Material shown below:

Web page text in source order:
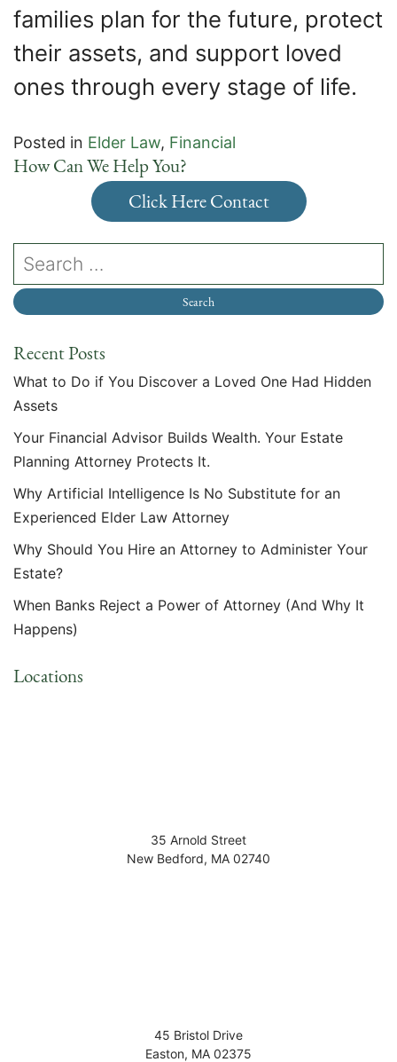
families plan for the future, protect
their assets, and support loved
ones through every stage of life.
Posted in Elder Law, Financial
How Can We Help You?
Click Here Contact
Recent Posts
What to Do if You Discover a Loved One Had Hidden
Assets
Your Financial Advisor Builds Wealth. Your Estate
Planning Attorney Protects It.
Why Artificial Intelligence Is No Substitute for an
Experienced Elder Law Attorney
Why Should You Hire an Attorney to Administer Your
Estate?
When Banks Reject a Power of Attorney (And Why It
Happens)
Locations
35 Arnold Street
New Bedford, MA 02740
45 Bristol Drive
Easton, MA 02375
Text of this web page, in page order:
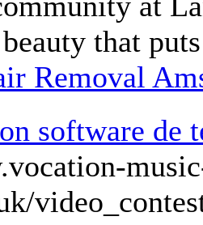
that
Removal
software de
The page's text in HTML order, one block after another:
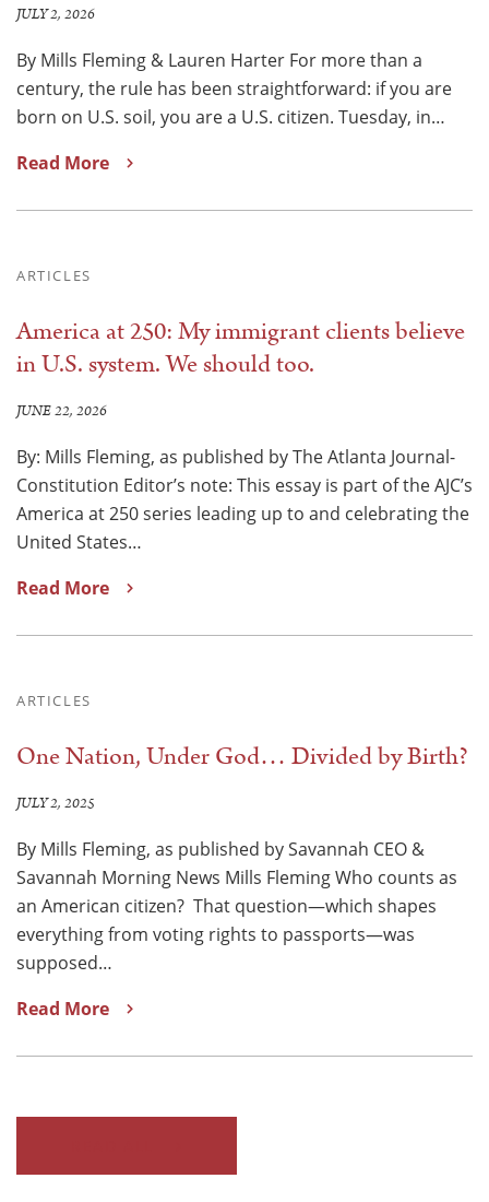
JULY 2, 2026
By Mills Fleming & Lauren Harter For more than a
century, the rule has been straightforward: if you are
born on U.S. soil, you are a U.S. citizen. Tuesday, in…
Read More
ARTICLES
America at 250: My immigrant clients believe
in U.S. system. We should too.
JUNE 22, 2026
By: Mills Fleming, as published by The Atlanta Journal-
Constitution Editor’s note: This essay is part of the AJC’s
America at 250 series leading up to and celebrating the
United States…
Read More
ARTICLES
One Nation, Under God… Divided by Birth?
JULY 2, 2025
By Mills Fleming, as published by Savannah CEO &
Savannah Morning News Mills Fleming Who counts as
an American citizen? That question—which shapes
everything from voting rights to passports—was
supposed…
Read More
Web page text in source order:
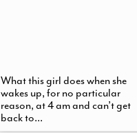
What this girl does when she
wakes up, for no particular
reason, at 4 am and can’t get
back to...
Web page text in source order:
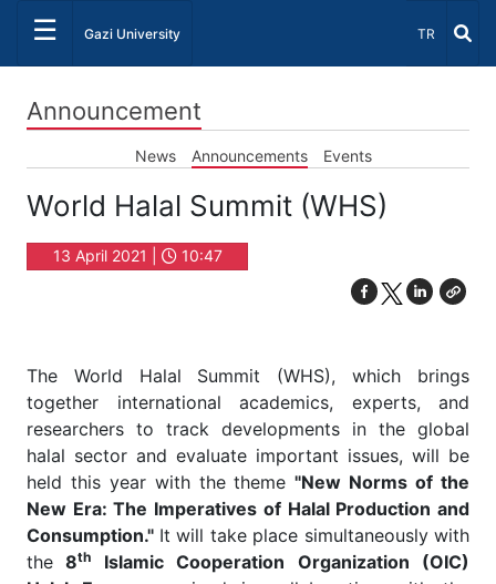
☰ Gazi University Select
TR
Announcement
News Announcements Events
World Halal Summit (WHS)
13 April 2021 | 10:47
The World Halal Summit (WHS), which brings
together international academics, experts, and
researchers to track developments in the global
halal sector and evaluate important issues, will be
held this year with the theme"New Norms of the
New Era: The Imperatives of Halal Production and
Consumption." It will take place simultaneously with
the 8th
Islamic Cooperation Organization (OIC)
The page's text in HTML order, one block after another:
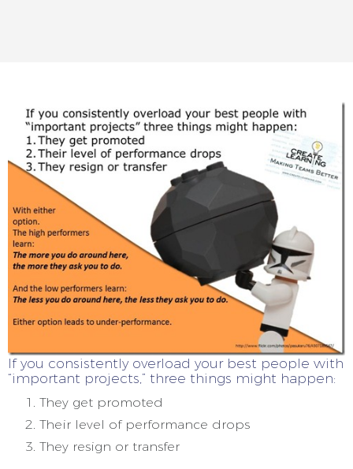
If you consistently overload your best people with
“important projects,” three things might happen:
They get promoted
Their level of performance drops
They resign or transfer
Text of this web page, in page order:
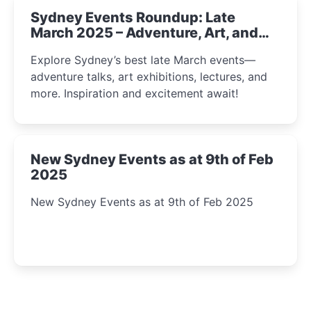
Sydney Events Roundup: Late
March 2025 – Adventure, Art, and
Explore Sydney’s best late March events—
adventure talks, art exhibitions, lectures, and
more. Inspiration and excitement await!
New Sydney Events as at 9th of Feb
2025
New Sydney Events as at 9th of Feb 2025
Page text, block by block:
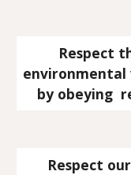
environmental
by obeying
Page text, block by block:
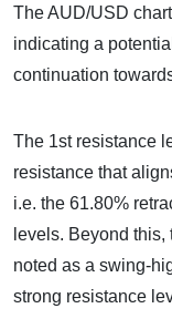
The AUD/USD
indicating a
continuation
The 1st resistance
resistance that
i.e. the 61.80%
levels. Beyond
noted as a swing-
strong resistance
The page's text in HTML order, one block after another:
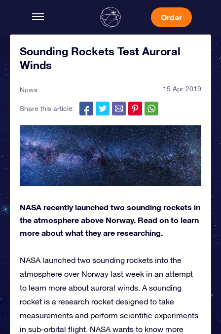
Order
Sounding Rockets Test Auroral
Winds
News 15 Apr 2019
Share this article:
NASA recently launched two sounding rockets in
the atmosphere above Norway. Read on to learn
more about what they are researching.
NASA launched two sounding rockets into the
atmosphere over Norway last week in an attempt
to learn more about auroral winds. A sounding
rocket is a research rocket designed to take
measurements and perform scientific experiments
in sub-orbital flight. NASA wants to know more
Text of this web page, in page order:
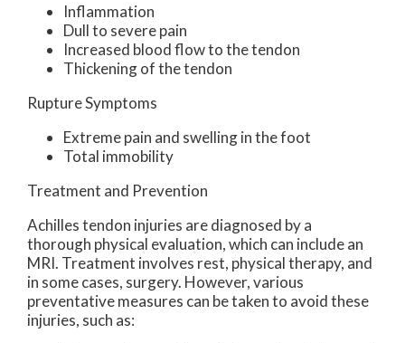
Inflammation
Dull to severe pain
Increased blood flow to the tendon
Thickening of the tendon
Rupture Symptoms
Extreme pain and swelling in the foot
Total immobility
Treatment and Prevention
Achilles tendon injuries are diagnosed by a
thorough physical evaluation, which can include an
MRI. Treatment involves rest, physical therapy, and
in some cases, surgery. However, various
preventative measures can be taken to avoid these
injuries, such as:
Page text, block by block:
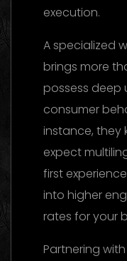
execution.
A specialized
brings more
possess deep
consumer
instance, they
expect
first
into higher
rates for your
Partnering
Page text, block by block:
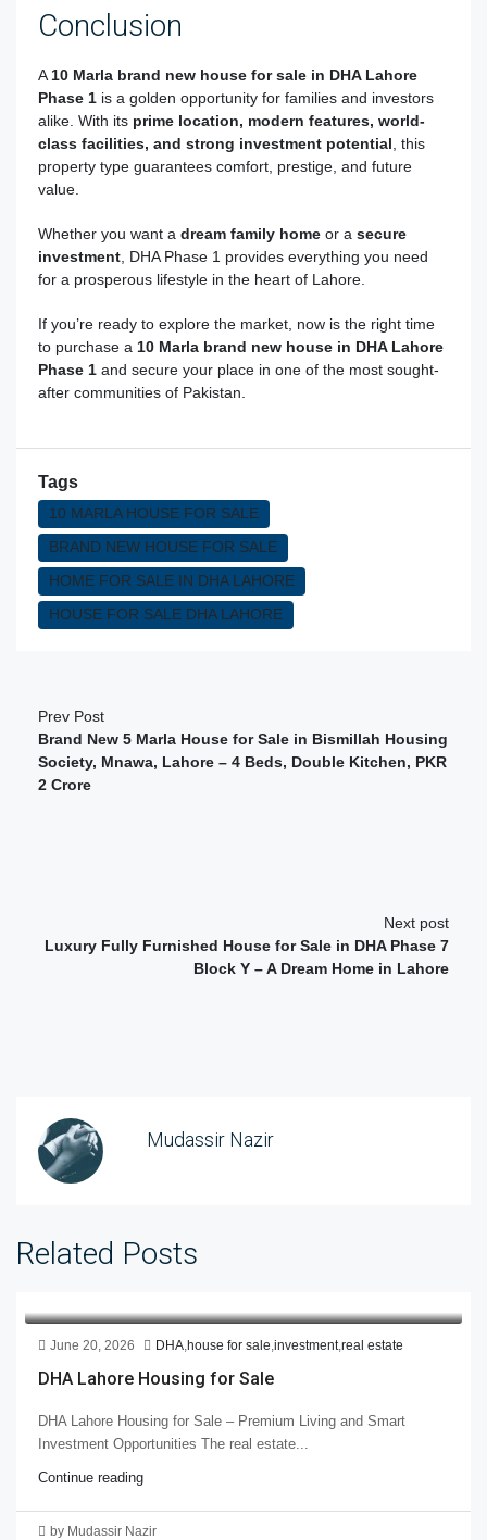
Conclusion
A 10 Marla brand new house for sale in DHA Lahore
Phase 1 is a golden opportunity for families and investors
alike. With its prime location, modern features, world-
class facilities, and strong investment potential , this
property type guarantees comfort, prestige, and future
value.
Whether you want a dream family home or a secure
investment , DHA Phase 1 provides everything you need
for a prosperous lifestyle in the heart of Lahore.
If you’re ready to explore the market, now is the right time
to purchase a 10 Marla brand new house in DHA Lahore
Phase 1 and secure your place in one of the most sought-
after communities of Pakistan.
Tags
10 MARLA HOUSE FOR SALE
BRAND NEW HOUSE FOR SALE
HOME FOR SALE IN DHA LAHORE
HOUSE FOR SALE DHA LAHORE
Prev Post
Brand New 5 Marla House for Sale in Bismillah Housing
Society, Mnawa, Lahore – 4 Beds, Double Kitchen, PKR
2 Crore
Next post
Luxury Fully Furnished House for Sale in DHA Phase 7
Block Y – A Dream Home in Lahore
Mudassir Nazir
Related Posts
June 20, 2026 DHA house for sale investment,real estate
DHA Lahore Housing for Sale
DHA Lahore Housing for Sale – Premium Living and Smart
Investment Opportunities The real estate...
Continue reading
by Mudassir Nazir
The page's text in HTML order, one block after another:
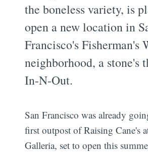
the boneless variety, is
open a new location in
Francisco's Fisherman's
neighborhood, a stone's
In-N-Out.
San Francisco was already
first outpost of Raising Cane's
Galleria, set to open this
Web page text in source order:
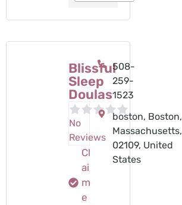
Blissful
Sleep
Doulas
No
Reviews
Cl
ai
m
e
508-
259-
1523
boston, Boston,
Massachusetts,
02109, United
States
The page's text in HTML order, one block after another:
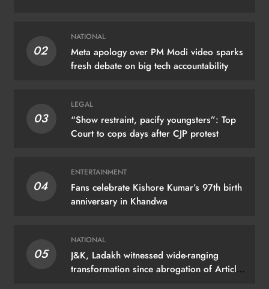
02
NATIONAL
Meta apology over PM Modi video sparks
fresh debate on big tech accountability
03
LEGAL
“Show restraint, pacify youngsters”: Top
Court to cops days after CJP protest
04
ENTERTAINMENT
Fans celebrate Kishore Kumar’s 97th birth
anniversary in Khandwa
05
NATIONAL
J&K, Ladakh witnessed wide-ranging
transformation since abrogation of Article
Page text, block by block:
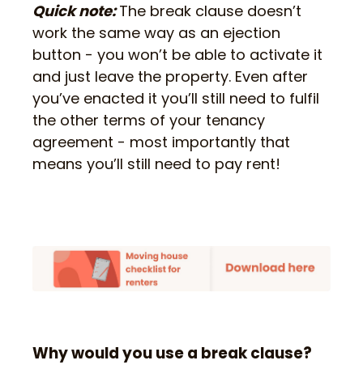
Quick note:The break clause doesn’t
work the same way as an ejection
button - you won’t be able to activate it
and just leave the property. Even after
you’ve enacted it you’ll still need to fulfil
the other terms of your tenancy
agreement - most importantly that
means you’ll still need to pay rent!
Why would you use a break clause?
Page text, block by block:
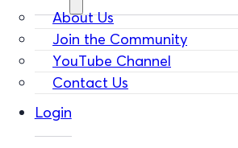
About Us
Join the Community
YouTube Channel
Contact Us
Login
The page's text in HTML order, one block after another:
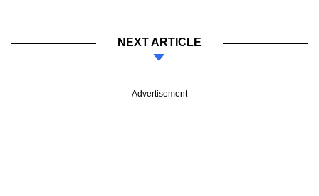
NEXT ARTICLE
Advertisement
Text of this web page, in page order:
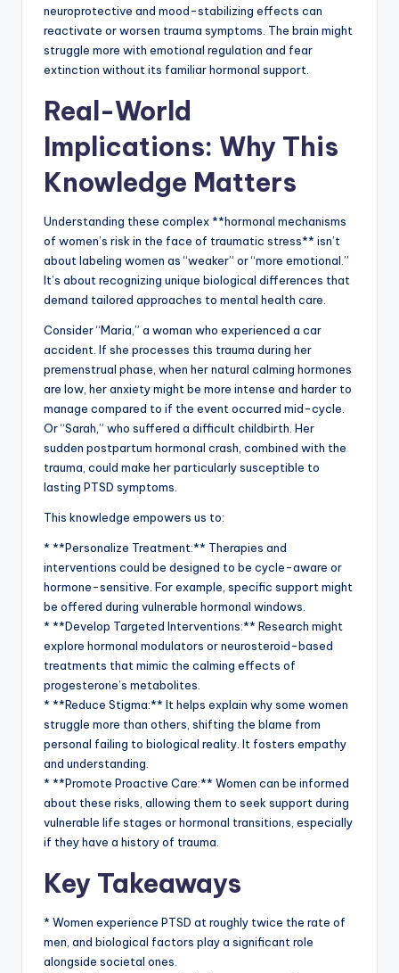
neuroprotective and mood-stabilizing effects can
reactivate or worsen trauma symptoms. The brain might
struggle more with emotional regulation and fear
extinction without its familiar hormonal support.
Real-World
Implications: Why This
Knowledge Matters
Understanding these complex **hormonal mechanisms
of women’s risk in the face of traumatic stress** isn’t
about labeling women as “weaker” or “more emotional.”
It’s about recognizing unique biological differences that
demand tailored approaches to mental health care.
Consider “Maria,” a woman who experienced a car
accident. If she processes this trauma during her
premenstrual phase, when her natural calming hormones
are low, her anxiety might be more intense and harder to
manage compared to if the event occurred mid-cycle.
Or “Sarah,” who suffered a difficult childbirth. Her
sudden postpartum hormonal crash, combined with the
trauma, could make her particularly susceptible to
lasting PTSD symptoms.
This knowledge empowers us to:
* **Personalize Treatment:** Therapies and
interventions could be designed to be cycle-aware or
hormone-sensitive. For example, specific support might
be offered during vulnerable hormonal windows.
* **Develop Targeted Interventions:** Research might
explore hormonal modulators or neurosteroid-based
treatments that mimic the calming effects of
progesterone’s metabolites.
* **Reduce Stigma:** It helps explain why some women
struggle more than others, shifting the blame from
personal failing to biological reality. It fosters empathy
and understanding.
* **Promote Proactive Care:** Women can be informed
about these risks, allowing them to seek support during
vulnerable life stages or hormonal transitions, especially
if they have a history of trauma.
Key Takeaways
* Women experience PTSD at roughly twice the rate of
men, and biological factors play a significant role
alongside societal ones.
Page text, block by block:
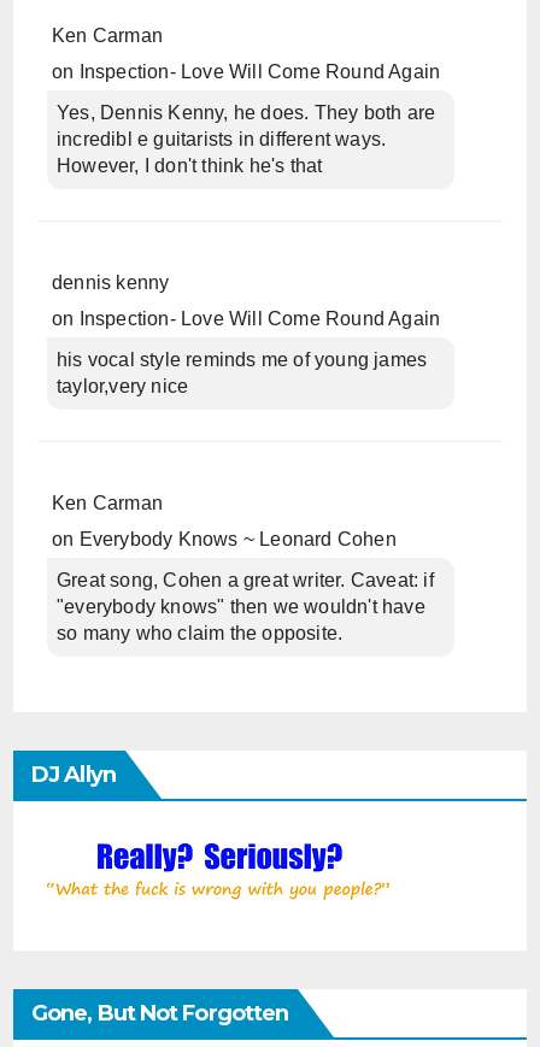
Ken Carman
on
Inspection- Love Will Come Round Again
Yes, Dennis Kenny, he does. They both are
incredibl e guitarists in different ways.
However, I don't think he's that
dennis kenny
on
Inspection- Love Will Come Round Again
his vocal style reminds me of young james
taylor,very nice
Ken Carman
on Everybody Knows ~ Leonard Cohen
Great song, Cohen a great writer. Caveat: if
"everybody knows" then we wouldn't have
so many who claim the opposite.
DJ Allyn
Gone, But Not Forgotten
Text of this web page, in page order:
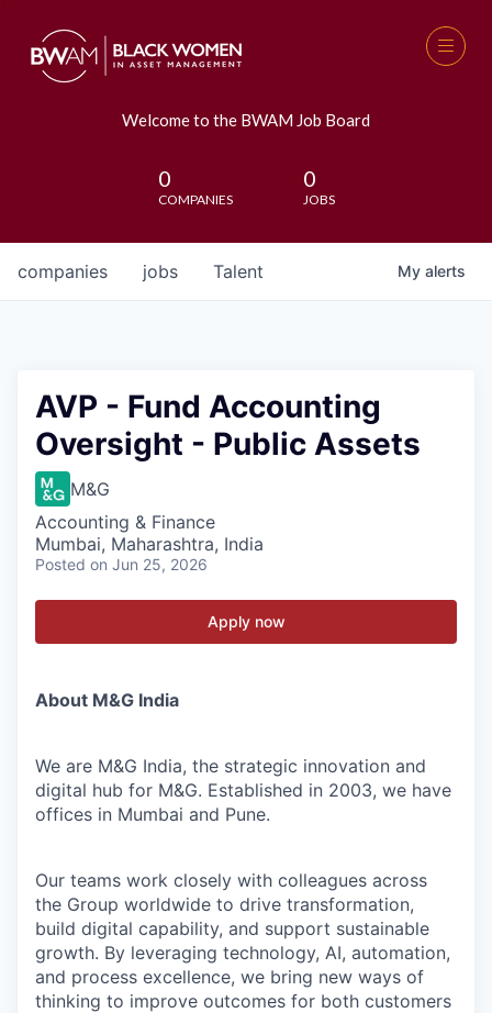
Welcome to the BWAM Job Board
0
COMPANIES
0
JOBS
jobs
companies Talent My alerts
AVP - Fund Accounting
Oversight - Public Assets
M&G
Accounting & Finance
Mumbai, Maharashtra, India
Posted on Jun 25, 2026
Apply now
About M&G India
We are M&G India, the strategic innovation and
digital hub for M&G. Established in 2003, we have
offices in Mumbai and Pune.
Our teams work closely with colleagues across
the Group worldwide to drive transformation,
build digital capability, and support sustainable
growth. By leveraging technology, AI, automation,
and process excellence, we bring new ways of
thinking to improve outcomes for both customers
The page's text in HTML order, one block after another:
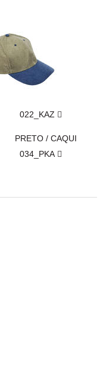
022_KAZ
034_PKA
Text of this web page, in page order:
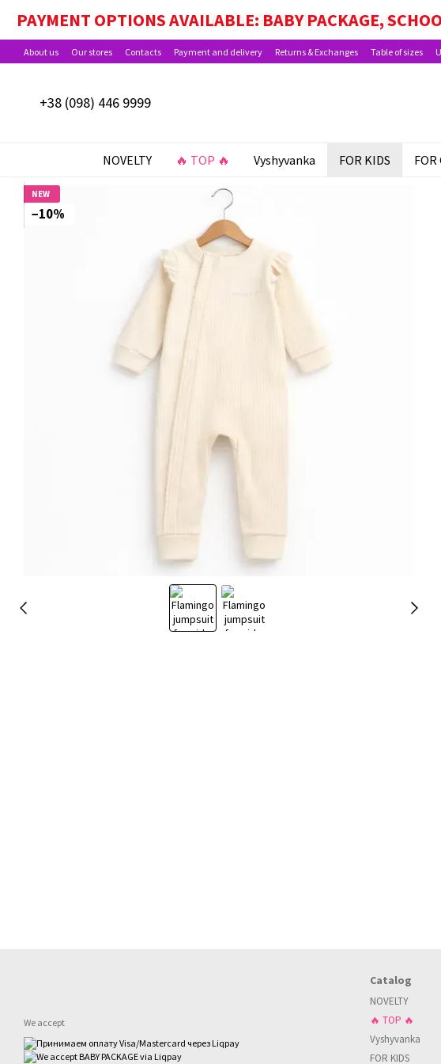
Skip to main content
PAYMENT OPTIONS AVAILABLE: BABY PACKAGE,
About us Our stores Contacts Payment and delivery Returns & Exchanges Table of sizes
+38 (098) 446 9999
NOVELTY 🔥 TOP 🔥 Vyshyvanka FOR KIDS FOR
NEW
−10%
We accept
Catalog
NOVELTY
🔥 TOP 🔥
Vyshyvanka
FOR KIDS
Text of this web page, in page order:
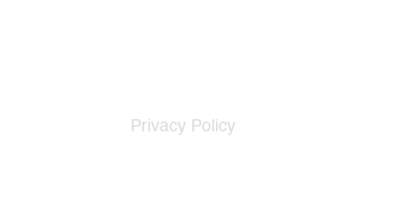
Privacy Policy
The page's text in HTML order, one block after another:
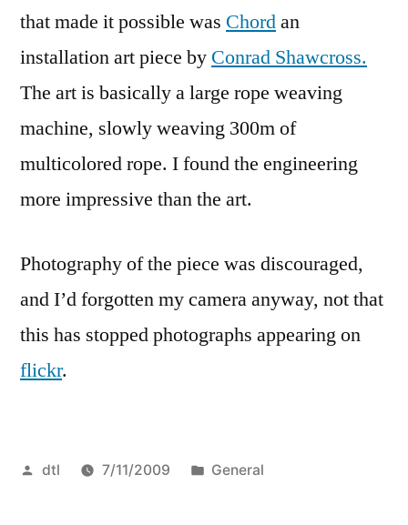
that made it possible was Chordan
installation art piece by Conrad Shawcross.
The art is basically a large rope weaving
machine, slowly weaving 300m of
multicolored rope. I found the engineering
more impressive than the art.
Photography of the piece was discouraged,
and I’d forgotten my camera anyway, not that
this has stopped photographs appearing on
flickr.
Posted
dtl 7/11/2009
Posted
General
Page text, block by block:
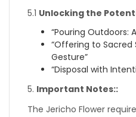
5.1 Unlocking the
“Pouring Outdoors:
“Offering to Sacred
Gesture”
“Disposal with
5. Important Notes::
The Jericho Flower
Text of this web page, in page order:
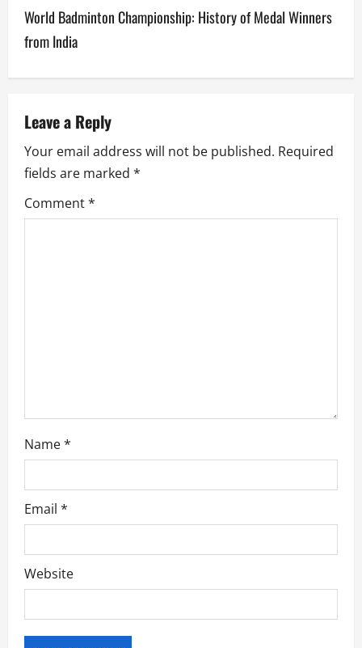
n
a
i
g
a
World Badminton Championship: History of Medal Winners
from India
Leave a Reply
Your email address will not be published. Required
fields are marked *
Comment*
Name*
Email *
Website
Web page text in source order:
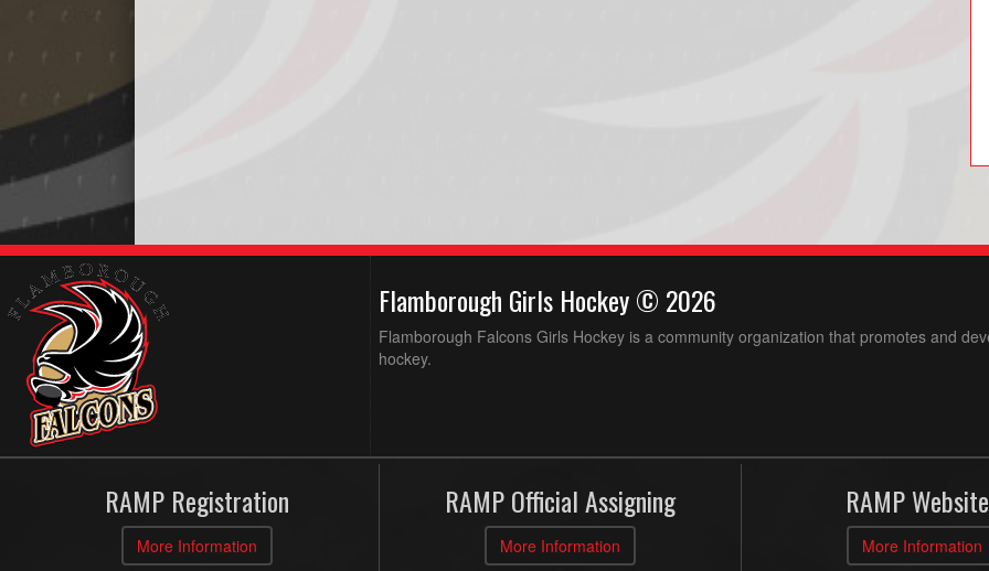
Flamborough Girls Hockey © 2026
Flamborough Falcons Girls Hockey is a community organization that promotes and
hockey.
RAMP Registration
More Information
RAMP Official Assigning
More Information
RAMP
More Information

End of Material shown.

What to work on
Since only lines holding the word "property" matter, count them in the data above and report the number alone.

Task solution
2